Not metabolised but fully excreted- 70% in urine and 30% bile.

34
Q

What are 3 clinical uses of tubocurarine?

A
  1. Relaxation of skeletal muscles- you can increase the dose of general anaesthetic; you can get the skeletal muscle relaxant. But you don’t want too much anaesthetic, so you use non-depolarising blockers during surgery. The patients will wake up faster.
  2. Permits artificial ventilation- Given to people of ventilators so their respiratory muscles relax, and they are not working against the ventilators.
  3. These non-depolarising drugs can be reversed by anticholinesterases. This can be used to raise the endogenous ACh level, you can overcome the tubocurarine block (as it is competitive)- you can bring a patient around quicker.
35
Q

What should you do if a patient with a renal or hepatic impariment needs to use tubocurarine?

A

If a patient has renal or hepatic impairment, the drug would be longer acting so you’d want to use an alternative.

Use atracurium- unstable at physiological pHs. It breaks down spontaneously (hydrolysed in the plasma)- in 15 minutes is broken down.

36
Q

What are the unwanted effects of tubocurarine?

A

(Ganglion block- histamine release- leakage from mast cells, not a receptor-mediated response. Tubocurarine is SO BASIC)

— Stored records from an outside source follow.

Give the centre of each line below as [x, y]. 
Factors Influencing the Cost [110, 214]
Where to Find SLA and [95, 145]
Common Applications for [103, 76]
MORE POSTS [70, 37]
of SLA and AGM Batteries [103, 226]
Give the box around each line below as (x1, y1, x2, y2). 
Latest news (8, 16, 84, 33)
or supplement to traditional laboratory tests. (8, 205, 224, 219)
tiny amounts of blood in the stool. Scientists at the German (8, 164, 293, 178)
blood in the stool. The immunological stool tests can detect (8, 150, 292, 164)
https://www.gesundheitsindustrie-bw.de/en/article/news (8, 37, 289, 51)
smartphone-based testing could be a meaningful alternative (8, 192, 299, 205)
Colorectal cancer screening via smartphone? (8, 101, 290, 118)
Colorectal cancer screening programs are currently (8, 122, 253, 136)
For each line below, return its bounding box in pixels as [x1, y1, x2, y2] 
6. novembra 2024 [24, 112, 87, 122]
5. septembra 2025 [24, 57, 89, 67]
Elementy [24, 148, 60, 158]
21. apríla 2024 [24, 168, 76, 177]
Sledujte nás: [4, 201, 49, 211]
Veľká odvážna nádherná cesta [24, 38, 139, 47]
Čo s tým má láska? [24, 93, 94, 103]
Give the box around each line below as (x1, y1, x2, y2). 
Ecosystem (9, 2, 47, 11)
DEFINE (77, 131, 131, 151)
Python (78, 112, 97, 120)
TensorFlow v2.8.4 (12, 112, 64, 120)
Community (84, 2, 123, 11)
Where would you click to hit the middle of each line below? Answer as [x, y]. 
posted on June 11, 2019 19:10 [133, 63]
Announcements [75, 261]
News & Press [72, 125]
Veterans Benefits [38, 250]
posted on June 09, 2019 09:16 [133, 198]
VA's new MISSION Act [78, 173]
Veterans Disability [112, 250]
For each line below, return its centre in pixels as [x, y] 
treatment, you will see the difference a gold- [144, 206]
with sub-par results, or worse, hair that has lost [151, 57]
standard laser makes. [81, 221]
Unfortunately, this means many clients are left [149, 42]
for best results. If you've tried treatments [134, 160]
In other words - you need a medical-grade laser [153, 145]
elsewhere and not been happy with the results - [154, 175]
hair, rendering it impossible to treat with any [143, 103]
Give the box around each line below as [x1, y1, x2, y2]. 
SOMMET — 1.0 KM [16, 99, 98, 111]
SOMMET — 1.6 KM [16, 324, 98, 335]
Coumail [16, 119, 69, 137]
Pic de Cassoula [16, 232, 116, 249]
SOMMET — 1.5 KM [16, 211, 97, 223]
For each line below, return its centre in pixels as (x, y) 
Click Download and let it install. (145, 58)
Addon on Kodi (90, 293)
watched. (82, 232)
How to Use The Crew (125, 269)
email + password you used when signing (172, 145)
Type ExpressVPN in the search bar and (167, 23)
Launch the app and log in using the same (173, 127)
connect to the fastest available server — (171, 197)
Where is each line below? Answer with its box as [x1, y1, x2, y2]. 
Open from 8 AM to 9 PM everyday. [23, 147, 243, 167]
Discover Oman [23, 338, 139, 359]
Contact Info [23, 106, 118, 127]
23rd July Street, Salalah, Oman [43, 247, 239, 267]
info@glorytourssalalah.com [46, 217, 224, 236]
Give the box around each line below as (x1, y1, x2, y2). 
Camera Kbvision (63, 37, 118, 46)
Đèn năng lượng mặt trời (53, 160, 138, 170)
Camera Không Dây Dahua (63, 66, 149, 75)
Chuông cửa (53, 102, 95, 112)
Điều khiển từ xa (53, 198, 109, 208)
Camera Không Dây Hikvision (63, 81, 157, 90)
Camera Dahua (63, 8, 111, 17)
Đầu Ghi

  • Hypotension- reduction in TPR and reduction in BP.
  • Vasodilation- from histamine and reduction in BP
  • Tachycardia- can rise to arrhythmias- reflex to the drop in BP but also due to the blockade of vagal ganglia (the PNS)- therefore there will be an increase in HR
  • Bronchospasm and increase secretions (bronchial and salivary)- due to histamine release
  • Apnoea- always assist the respiration when you use neuromuscular blockers.